What to work on: Every record listed below should be copied exactly.

Records for processing:
*****

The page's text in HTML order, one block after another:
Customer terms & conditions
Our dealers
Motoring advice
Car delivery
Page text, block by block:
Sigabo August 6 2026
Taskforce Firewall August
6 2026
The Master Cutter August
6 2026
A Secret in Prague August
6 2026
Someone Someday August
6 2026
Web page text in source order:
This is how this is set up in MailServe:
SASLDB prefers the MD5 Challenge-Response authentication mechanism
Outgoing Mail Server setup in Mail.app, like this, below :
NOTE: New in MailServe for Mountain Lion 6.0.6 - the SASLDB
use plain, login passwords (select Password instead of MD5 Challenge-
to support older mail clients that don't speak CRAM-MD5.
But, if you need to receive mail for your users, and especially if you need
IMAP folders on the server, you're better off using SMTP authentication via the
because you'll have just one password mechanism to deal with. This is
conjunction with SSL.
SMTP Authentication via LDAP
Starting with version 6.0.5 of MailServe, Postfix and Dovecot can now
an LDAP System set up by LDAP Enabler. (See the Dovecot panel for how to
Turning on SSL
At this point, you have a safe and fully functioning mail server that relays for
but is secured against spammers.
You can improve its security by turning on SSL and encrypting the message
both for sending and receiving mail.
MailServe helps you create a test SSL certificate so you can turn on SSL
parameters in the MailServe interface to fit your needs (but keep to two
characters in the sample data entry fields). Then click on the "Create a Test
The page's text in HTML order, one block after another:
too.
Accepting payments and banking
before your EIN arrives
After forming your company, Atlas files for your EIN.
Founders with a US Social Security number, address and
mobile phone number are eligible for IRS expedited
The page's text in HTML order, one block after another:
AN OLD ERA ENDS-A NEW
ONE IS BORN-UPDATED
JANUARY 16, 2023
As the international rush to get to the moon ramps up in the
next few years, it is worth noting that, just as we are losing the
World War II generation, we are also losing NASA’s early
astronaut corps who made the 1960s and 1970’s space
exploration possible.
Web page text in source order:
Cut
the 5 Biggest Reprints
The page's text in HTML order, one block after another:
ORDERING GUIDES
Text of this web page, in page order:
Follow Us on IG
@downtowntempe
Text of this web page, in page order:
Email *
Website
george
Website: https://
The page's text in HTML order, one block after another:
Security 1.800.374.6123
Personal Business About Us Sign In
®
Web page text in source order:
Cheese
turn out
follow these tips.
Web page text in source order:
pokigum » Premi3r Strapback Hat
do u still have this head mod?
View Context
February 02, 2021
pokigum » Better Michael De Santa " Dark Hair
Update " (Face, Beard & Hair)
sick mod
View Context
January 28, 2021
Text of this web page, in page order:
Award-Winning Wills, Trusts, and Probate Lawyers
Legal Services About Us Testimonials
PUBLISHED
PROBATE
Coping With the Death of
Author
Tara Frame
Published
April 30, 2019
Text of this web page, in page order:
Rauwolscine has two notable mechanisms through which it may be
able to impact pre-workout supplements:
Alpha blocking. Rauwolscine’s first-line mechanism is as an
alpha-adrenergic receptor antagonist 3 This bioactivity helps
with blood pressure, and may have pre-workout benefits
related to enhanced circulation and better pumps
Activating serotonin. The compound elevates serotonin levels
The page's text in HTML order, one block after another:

*****

Exercise output:
The page's text in HTML order, one block after another:
Customer terms & conditions
Our dealers
Motoring advice
Car delivery
Page text, block by block:
Sigabo August 6 2026
Taskforce Firewall August
6 2026
The Master Cutter August
6 2026
A Secret in Prague August
6 2026
Someone Someday August
6 2026
Web page text in source order:
This is how this is set up in MailServe:
SASLDB prefers the MD5 Challenge-Response authentication mechanism
Outgoing Mail Server setup in Mail.app, like this, below :
NOTE: New in MailServe for Mountain Lion 6.0.6 - the SASLDB
use plain, login passwords (select Password instead of MD5 Challenge-
to support older mail clients that don't speak CRAM-MD5.
But, if you need to receive mail for your users, and especially if you need
IMAP folders on the server, you're better off using SMTP authentication via the
because you'll have just one password mechanism to deal with. This is
conjunction with SSL.
SMTP Authentication via LDAP
Starting with version 6.0.5 of MailServe, Postfix and Dovecot can now
an LDAP System set up by LDAP Enabler. (See the Dovecot panel for how to
Turning on SSL
At this point, you have a safe and fully functioning mail server that relays for
but is secured against spammers.
You can improve its security by turning on SSL and encrypting the message
both for sending and receiving mail.
MailServe helps you create a test SSL certificate so you can turn on SSL
parameters in the MailServe interface to fit your needs (but keep to two
characters in the sample data entry fields). Then click on the "Create a Test
The page's text in HTML order, one block after another:
too.
Accepting payments and banking
before your EIN arrives
After forming your company, Atlas files for your EIN.
Founders with a US Social Security number, address and
mobile phone number are eligible for IRS expedited
The page's text in HTML order, one block after another:
AN OLD ERA ENDS-A NEW
ONE IS BORN-UPDATED
JANUARY 16, 2023
As the international rush to get to the moon ramps up in the
next few years, it is worth noting that, just as we are losing the
World War II generation, we are also losing NASA’s early
astronaut corps who made the 1960s and 1970’s space
exploration possible.
Web page text in source order:
Cut
the 5 Biggest Reprints
The page's text in HTML order, one block after another:
ORDERING GUIDES
Text of this web page, in page order:
Follow Us on IG
@downtowntempe
Text of this web page, in page order:
Email *
Website
george
Website: https://
The page's text in HTML order, one block after another:
Security 1.800.374.6123
Personal Business About Us Sign In
®
Web page text in source order:
Cheese
turn out
follow these tips.
Web page text in source order:
pokigum » Premi3r Strapback Hat
do u still have this head mod?
View Context
February 02, 2021
pokigum » Better Michael De Santa " Dark Hair
Update " (Face, Beard & Hair)
sick mod
View Context
January 28, 2021
Text of this web page, in page order:
Award-Winning Wills, Trusts, and Probate Lawyers
Legal Services About Us Testimonials
PUBLISHED
PROBATE
Coping With the Death of
Author
Tara Frame
Published
April 30, 2019
Text of this web page, in page order:
Rauwolscine has two notable mechanisms through which it may be
able to impact pre-workout supplements:
Alpha blocking. Rauwolscine’s first-line mechanism is as an
alpha-adrenergic receptor antagonist 3 This bioactivity helps
with blood pressure, and may have pre-workout benefits
related to enhanced circulation and better pumps
Activating serotonin. The compound elevates serotonin levels
The page's text in HTML order, one block after another:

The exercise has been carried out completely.